======== Material provided ========
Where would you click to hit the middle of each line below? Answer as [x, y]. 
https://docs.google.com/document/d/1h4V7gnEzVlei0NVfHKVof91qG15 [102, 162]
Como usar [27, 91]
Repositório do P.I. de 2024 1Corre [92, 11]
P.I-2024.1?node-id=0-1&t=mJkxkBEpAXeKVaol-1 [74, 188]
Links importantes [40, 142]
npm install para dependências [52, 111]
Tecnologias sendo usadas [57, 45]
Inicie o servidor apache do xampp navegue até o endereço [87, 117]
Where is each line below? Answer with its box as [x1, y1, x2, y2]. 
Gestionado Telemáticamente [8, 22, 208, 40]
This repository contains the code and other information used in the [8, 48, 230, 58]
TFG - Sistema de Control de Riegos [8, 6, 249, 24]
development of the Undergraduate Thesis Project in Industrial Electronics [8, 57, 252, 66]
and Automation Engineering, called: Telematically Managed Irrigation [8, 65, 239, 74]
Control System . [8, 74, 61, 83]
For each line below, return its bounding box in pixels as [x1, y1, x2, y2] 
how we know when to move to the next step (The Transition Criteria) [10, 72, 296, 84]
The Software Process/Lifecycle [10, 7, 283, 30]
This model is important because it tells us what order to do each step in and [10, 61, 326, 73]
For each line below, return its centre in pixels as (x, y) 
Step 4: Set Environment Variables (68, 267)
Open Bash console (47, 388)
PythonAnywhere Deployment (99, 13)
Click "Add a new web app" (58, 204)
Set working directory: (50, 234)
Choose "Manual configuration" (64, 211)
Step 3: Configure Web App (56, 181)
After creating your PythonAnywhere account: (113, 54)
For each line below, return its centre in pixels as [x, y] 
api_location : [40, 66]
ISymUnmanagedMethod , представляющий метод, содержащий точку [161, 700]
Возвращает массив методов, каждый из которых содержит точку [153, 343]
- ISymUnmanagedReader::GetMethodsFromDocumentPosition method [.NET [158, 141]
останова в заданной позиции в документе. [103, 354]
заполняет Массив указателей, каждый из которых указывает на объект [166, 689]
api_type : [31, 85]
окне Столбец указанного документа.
========
● Your task: Where the word "centre" occurs in a line of the records, copy that line.

● Exercise answer:
For each line below, return its centre in pixels as (x, y) 
For each line below, return its centre in pixels as [x, y] 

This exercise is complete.